Tuttavia, anche se prevedibilmente la Fed aumenterà i tassi per contrastare i rischi legati all’inflazione, la banca centrale non ha alcuna intenzione di tirare bruscamente il freno né di irrigidire eccessivamente o troppo velocemente le condizioni finanziarie. Quello che occorre è una risposta misurata e le previsioni sull’esatta natura di questa risposta stanno attualmente creando un enorme divario tra gli analisti e gli investitori per quanto riguarda una valutazione corrispondente e appropriata dei prezzi delle varie asset class.

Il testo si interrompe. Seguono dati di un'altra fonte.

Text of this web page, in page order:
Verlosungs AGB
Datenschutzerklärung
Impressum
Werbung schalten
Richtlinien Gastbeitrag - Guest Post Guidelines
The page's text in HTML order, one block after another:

La variabile cruciale è l’inflazione. Se l’inflazione si rivelasse davvero transitoria e nel 2022 dovesse scendere in misura adeguata, la Fed dovrebbe essere in grado di tirare il freno e far rallentare l’economia.Se invece dovesse persistere e trasformarsi in un problema di più ampia portata, potrebbe essere necessario adottare soluzioni più draconiane. In entrambi i casi, così come in scenari intermedi, le ripercussioni sulle valutazioni dei titoli nel nuovo anno saranno evidenti.

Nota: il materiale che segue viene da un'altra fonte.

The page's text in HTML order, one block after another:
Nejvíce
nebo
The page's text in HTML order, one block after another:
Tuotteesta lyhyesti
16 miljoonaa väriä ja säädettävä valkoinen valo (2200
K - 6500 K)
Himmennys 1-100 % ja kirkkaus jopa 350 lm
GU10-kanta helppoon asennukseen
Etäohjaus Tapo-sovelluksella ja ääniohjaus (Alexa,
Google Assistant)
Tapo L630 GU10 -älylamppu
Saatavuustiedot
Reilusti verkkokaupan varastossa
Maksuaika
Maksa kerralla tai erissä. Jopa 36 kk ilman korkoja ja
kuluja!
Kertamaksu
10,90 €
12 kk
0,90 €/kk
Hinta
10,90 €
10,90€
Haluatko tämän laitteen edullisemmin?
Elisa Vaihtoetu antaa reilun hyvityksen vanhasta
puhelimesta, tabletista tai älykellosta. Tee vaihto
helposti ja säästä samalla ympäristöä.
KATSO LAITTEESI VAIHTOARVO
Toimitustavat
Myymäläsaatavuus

Destreggiarsi tra le incertezze

Le variabili macro, in particolare l’andamento della curva dei rendimenti dei Treasury statunitensi e il livello assoluto dei rendimenti a 10 anni, sono indicatori precoci della performance dei titoli e tendono a essere indicatori anticipatori di cambiamenti nelle politiche. L’indice Bloomberg U.S. Corporate viene utilizzato come proxy e indicatore generico del più ampio mercato degli spread creditizi.

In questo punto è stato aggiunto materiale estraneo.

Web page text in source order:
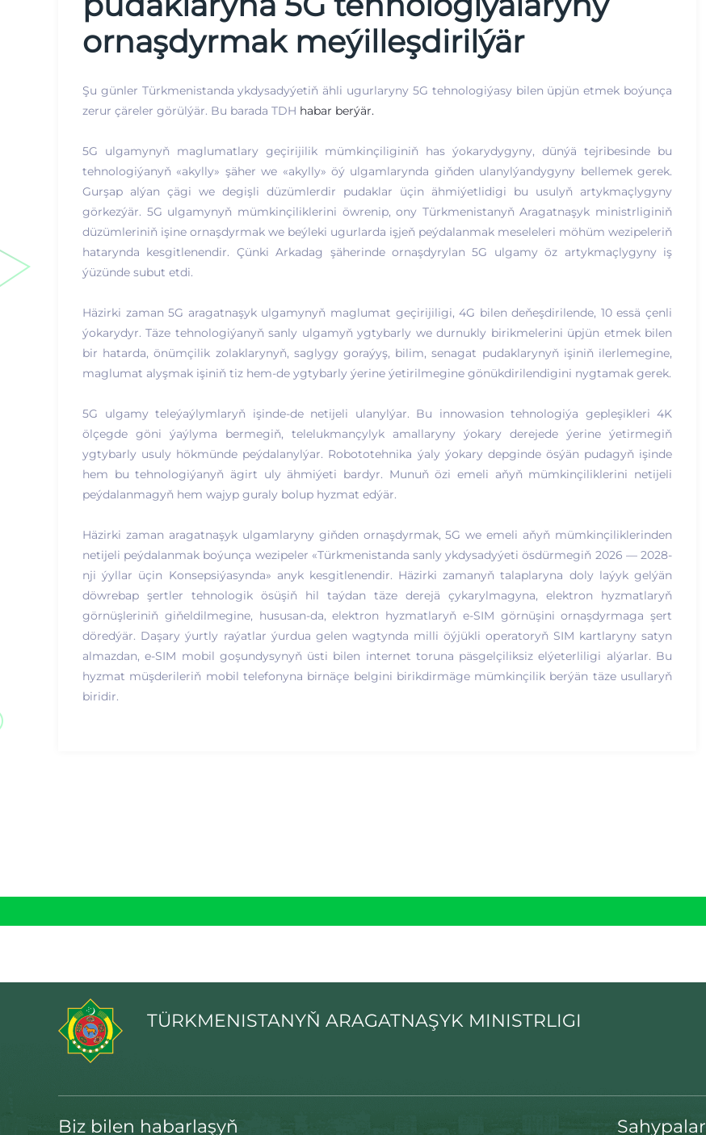
ornaşdyrmak meýilleşdirilýär
Şu günler Türkmenistanda ykdysadyýetiň ähli ugurlaryny 5G tehnologiýasy bilen üpjün etmek boýunça
zerur çäreler görülýär. Bu barada TDH habar berýär.
5G ulgamynyň maglumatlary geçirijilik mümkinçiliginiň has ýokarydygyny, dünýä tejribesinde bu
tehnologiýanyň «akylly» şäher we «akylly» öý ulgamlarynda giňden ulanylýandygyny bellemek gerek.
Gurşap alýan çägi we degişli düzümlerdir pudaklar üçin ähmiýetlidigi bu usulyň artykmaçlygyny
görkezýär. 5G ulgamynyň mümkinçiliklerini öwrenip, ony Türkmenistanyň Aragatnaşyk ministrliginiň
düzümleriniň işine ornaşdyrmak we beýleki ugurlarda işjeň peýdalanmak meseleleri möhüm wezipeleriň
hatarynda kesgitlenendir. Çünki Arkadag şäherinde ornaşdyrylan 5G ulgamy öz artykmaçlygyny iş
ýüzünde subut etdi.
Häzirki zaman 5G aragatnaşyk ulgamynyň maglumat geçirijiligi, 4G bilen deňeşdirilende, 10 essä çenli
ýokarydyr. Täze tehnologiýanyň sanly ulgamyň ygtybarly we durnukly birikmelerini üpjün etmek bilen
bir hatarda, önümçilik zolaklarynyň, saglygy goraýyş, bilim, senagat pudaklarynyň işiniň ilerlemegine,
maglumat alyşmak işiniň tiz hem-de ygtybarly ýerine ýetirilmegine gönükdirilendigini nygtamak gerek.
5G ulgamy teleýaýlymlaryň işinde-de netijeli ulanylýar. Bu innowasion tehnologiýa gepleşikleri 4K
ölçegde göni ýaýlyma bermegiň, telelukmançylyk amallaryny ýokary derejede ýerine ýetirmegiň
ygtybarly usuly hökmünde peýdalanylýar. Robototehnika ýaly ýokary depginde ösýän pudagyň işinde
hem bu tehnologiýanyň ägirt uly ähmiýeti bardyr. Munuň özi emeli aňyň mümkinçiliklerini netijeli
peýdalanmagyň hem wajyp guraly bolup hyzmat edýär.
Häzirki zaman aragatnaşyk ulgamlaryny giňden ornaşdyrmak, 5G we emeli aňyň mümkinçiliklerinden
netijeli peýdalanmak boýunça wezipeler «Türkmenistanda sanly ykdysadyýeti ösdürmegiň 2026 — 2028-
nji ýyllar üçin Konsepsiýasynda» anyk kesgitlenendir. Häzirki zamanyň talaplaryna doly laýyk gelýän
döwrebap şertler tehnologik ösüşiň hil taýdan täze derejä çykarylmagyna, elektron hyzmatlaryň
görnüşleriniň giňeldilmegine, hususan-da, elektron hyzmatlaryň e-SIM görnüşini ornaşdyrmaga şert
döredýär. Daşary ýurtly raýatlar ýurdua gelen wagtynda milli öýjükli operatoryň SIM kartlaryny satyn
almazdan, e-SIM mobil goşundysynyň üsti bilen internet toruna päsgelçiliksiz elýeterliligi alýarlar. Bu
hyzmat müşderileriň mobil telefonyna birnäçe belgini birikdirmäge mümkinçilik berýän täze usullaryň
biridir.
TÜRKMENISTANYŇ ARAGATNAŞYK MINISTRLIGI
Biz bilen habarlaşyň Sahypalar

Per rappresentare i nostri giudizi di investimento, ci serviamo di un modello a quattro quadranti per gli scenari di rischio che ripartisce gli esiti nelle categorie a nostro avviso più probabili, modificando tale classificazione nel corso dell’anno a mano a mano che le “incognite” diventano sempre di più “fatti noti” (Figura 1).

 
 
 
FIGURA 1: La performance è stata guidata dalle politiche monetarie e probabilmente lo sarà anche nel 2022
 

Fonte: MSIM, dati al 3 dic. 2021. Le stime e le previsioni si basano sulle condizioni di mercato attuali, sono soggette a variazioni e potrebbero non realizzarsi.

 
 

Questa valutazione del rischio a quattro quadranti rappresenta sì una linea guida generale, ma costituisce soprattutto un punto di partenza per il nostro processo decisionale in materia di investimenti. Non forniamo una previsione in senso classico, quanto piuttosto una prospettiva generale della direzione che possono prendere gli sviluppi e della loro portata.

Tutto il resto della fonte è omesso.